- DATA SUPPLIED
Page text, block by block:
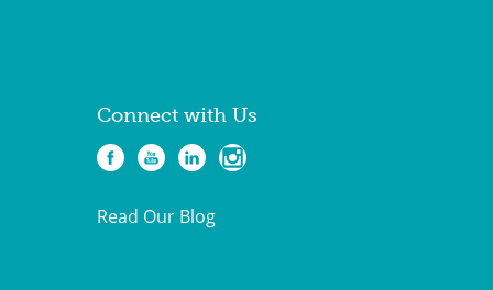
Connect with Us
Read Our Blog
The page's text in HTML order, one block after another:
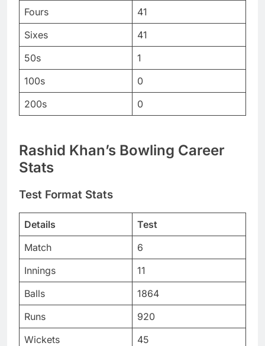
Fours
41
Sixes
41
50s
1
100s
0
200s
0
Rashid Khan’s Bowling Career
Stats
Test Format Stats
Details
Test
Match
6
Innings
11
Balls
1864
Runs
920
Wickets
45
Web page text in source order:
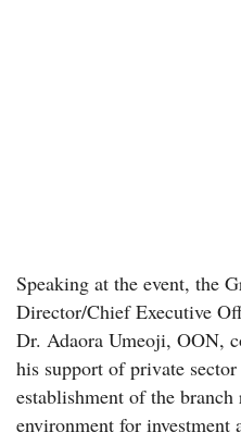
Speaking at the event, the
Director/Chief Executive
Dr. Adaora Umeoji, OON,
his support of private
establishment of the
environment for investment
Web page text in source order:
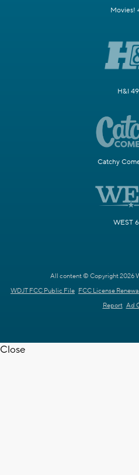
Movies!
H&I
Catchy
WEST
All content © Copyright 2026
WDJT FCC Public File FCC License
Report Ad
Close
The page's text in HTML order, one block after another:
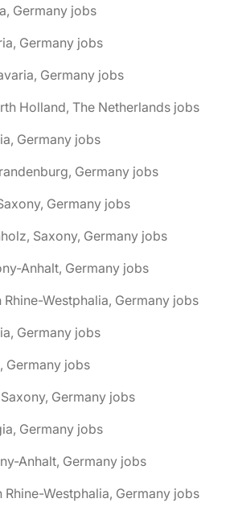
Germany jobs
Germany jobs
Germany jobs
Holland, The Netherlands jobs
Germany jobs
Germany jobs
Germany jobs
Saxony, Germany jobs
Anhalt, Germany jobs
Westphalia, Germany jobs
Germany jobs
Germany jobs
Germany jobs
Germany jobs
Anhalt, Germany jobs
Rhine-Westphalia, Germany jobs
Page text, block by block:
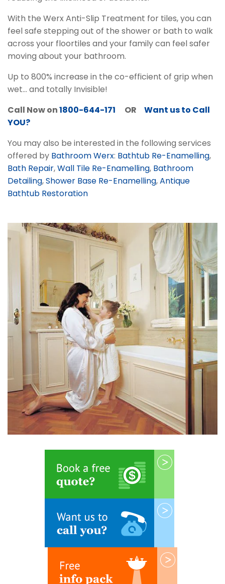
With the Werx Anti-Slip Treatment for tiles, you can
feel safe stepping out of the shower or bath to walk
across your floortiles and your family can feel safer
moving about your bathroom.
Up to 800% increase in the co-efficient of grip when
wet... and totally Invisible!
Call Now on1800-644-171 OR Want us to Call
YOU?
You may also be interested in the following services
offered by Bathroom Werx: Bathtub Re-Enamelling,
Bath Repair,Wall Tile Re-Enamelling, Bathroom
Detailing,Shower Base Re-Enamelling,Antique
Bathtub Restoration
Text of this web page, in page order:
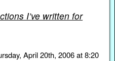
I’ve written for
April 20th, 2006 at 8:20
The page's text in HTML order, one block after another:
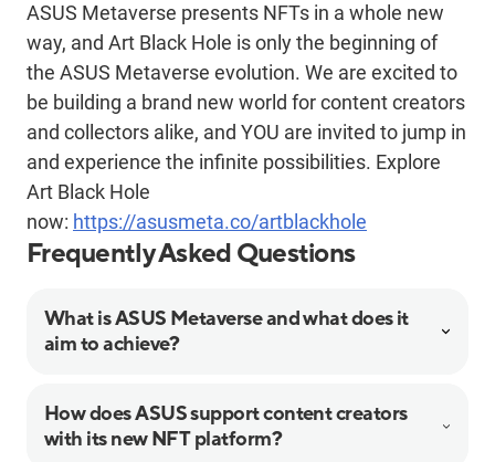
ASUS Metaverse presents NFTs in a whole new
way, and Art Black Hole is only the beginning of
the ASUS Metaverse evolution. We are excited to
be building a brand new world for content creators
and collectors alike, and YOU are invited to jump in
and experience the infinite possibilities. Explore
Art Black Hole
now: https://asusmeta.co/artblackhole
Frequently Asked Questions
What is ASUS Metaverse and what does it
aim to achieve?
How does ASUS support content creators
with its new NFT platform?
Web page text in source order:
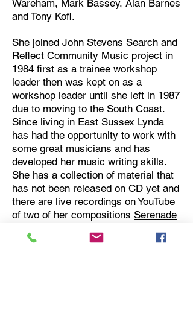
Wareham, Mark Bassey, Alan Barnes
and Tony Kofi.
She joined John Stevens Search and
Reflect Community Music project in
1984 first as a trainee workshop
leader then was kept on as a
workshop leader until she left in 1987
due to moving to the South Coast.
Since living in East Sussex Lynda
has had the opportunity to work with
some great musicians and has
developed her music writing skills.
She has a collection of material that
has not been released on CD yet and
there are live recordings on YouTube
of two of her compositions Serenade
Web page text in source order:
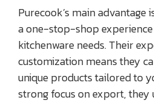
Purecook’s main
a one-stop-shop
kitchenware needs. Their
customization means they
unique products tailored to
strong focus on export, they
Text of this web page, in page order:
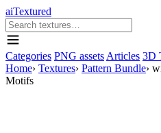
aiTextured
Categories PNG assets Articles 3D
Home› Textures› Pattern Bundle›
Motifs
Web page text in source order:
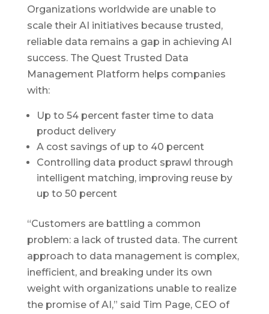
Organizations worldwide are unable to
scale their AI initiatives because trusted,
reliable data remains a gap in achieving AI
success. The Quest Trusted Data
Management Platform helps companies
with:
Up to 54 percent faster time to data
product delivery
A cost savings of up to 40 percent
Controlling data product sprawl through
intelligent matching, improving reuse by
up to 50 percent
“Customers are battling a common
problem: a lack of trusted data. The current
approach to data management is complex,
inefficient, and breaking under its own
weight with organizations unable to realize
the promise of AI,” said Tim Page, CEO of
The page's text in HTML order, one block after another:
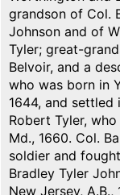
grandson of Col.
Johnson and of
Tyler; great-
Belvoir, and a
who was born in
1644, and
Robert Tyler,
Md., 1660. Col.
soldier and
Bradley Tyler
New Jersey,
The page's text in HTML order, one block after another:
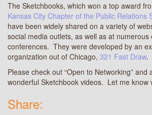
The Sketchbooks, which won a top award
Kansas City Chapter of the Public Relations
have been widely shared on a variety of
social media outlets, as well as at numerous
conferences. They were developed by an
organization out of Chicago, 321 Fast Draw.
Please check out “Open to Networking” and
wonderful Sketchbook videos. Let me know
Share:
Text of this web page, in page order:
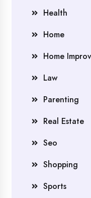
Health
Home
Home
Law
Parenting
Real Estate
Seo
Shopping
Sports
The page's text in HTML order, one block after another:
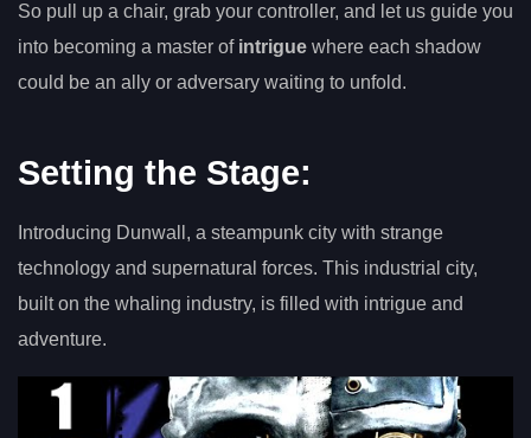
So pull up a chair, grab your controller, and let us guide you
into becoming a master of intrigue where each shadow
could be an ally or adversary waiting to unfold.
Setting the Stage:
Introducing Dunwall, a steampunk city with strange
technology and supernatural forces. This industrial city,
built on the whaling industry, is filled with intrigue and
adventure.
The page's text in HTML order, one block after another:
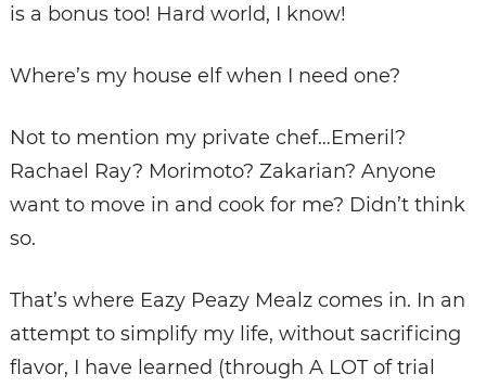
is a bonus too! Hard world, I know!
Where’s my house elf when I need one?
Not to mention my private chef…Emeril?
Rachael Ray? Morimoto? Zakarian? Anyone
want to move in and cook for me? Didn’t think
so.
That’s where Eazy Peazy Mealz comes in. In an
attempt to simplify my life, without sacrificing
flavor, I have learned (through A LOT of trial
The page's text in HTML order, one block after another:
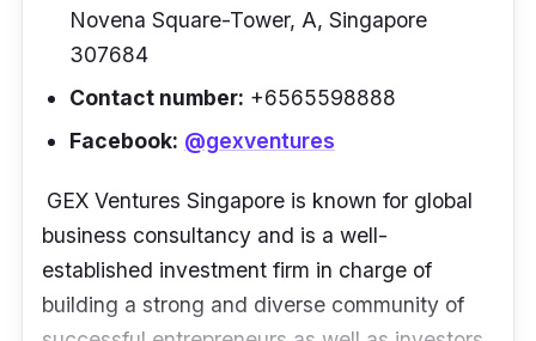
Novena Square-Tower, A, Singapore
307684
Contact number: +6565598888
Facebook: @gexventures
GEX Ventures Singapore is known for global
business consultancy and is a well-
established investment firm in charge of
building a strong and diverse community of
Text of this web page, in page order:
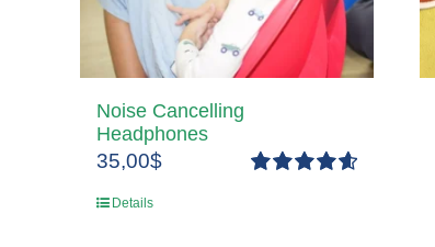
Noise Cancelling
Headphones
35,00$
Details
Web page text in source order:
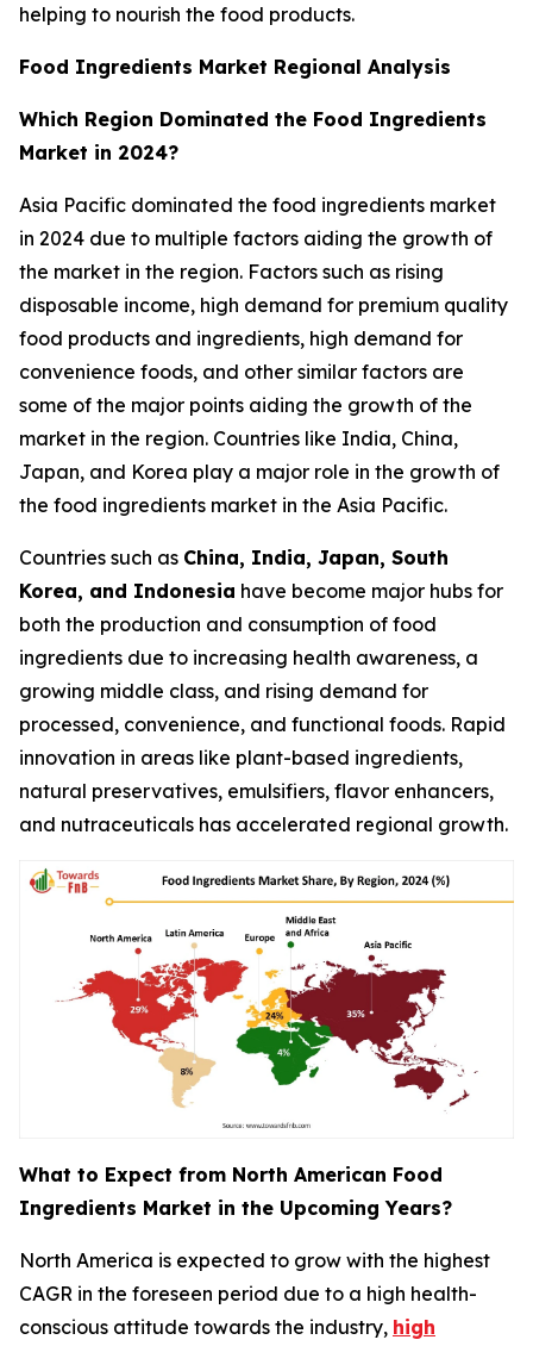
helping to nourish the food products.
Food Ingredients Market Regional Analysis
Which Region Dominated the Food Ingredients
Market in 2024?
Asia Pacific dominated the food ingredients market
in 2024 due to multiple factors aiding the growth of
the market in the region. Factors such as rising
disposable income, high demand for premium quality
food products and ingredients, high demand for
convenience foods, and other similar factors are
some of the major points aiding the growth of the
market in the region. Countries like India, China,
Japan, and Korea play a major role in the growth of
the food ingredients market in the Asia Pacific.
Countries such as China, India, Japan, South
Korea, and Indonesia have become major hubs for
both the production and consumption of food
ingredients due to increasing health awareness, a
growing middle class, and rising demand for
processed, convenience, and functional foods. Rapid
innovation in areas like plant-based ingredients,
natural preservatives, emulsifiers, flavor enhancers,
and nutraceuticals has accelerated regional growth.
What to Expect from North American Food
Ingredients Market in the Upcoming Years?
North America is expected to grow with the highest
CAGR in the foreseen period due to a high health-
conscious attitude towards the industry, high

- TASK DESCRIPTION
Restate the material above word for word, so that nothing changes except that the pictures are gone.

- YOUR RESPONSE
Page text, block by block:
Connect with Us
Read Our Blog
The page's text in HTML order, one block after another:
Fours
41
Sixes
41
50s
1
100s
0
200s
0
Rashid Khan’s Bowling Career
Stats
Test Format Stats
Details
Test
Match
6
Innings
11
Balls
1864
Runs
920
Wickets
45
Web page text in source order:
Speaking at the event, the
Director/Chief Executive
Dr. Adaora Umeoji, OON,
his support of private
establishment of the
environment for investment
Web page text in source order:
Movies!
H&I
Catchy
WEST
All content © Copyright 2026
WDJT FCC Public File FCC License
Report Ad
Close
The page's text in HTML order, one block after another:
Germany jobs
Germany jobs
Germany jobs
Holland, The Netherlands jobs
Germany jobs
Germany jobs
Germany jobs
Saxony, Germany jobs
Anhalt, Germany jobs
Westphalia, Germany jobs
Germany jobs
Germany jobs
Germany jobs
Germany jobs
Anhalt, Germany jobs
Rhine-Westphalia, Germany jobs
Page text, block by block:
With the Werx Anti-Slip Treatment for tiles, you can
feel safe stepping out of the shower or bath to walk
across your floortiles and your family can feel safer
moving about your bathroom.
Up to 800% increase in the co-efficient of grip when
wet... and totally Invisible!
Call Now on1800-644-171 OR Want us to Call
YOU?
You may also be interested in the following services
offered by Bathroom Werx: Bathtub Re-Enamelling,
Bath Repair,Wall Tile Re-Enamelling, Bathroom
Detailing,Shower Base Re-Enamelling,Antique
Bathtub Restoration
Text of this web page, in page order:
I’ve written for
April 20th, 2006 at 8:20
The page's text in HTML order, one block after another:
ASUS Metaverse presents NFTs in a whole new
way, and Art Black Hole is only the beginning of
the ASUS Metaverse evolution. We are excited to
be building a brand new world for content creators
and collectors alike, and YOU are invited to jump in
and experience the infinite possibilities. Explore
Art Black Hole
now: https://asusmeta.co/artblackhole
Frequently Asked Questions
What is ASUS Metaverse and what does it
aim to achieve?
How does ASUS support content creators
with its new NFT platform?
Web page text in source order:
Wareham, Mark Bassey, Alan Barnes
and Tony Kofi.
She joined John Stevens Search and
Reflect Community Music project in
1984 first as a trainee workshop
leader then was kept on as a
workshop leader until she left in 1987
due to moving to the South Coast.
Since living in East Sussex Lynda
has had the opportunity to work with
some great musicians and has
developed her music writing skills.
She has a collection of material that
has not been released on CD yet and
there are live recordings on YouTube
of two of her compositions Serenade
Web page text in source order:
Purecook’s main
a one-stop-shop
kitchenware needs. Their
customization means they
unique products tailored to
strong focus on export, they
Text of this web page, in page order:
aiTextured
Categories PNG assets Articles 3D
Home› Textures› Pattern Bundle›
Motifs
Web page text in source order:
Organizations worldwide are unable to
scale their AI initiatives because trusted,
reliable data remains a gap in achieving AI
success. The Quest Trusted Data
Management Platform helps companies
with:
Up to 54 percent faster time to data
product delivery
A cost savings of up to 40 percent
Controlling data product sprawl through
intelligent matching, improving reuse by
up to 50 percent
“Customers are battling a common
problem: a lack of trusted data. The current
approach to data management is complex,
inefficient, and breaking under its own
weight with organizations unable to realize
the promise of AI,” said Tim Page, CEO of
The page's text in HTML order, one block after another:
grandson of Col.
Johnson and of
Tyler; great-
Belvoir, and a
who was born in
1644, and
Robert Tyler,
Md., 1660. Col.
soldier and
Bradley Tyler
New Jersey,
The page's text in HTML order, one block after another:
The Sketchbooks, which won a top award
Kansas City Chapter of the Public Relations
have been widely shared on a variety of
social media outlets, as well as at numerous
conferences. They were developed by an
organization out of Chicago, 321 Fast Draw.
Please check out “Open to Networking” and
wonderful Sketchbook videos. Let me know
Share:
Text of this web page, in page order:
Health
Home
Home
Law
Parenting
Real Estate
Seo
Shopping
Sports
The page's text in HTML order, one block after another:
So pull up a chair, grab your controller, and let us guide you
into becoming a master of intrigue where each shadow
could be an ally or adversary waiting to unfold.
Setting the Stage:
Introducing Dunwall, a steampunk city with strange
technology and supernatural forces. This industrial city,
built on the whaling industry, is filled with intrigue and
adventure.
The page's text in HTML order, one block after another:
is a bonus too! Hard world, I know!
Where’s my house elf when I need one?
Not to mention my private chef…Emeril?
Rachael Ray? Morimoto? Zakarian? Anyone
want to move in and cook for me? Didn’t think
so.
That’s where Eazy Peazy Mealz comes in. In an
attempt to simplify my life, without sacrificing
flavor, I have learned (through A LOT of trial
The page's text in HTML order, one block after another:
Novena Square-Tower, A, Singapore
307684
Contact number: +6565598888
Facebook: @gexventures
GEX Ventures Singapore is known for global
business consultancy and is a well-
established investment firm in charge of
building a strong and diverse community of
Text of this web page, in page order:
Noise Cancelling
Headphones
35,00$
Details
Web page text in source order:
helping to nourish the food products.
Food Ingredients Market Regional Analysis
Which Region Dominated the Food Ingredients
Market in 2024?
Asia Pacific dominated the food ingredients market
in 2024 due to multiple factors aiding the growth of
the market in the region. Factors such as rising
disposable income, high demand for premium quality
food products and ingredients, high demand for
convenience foods, and other similar factors are
some of the major points aiding the growth of the
market in the region. Countries like India, China,
Japan, and Korea play a major role in the growth of
the food ingredients market in the Asia Pacific.
Countries such as China, India, Japan, South
Korea, and Indonesia have become major hubs for
both the production and consumption of food
ingredients due to increasing health awareness, a
growing middle class, and rising demand for
processed, convenience, and functional foods. Rapid
innovation in areas like plant-based ingredients,
natural preservatives, emulsifiers, flavor enhancers,
and nutraceuticals has accelerated regional growth.
What to Expect from North American Food
Ingredients Market in the Upcoming Years?
North America is expected to grow with the highest
CAGR in the foreseen period due to a high health-
conscious attitude towards the industry, high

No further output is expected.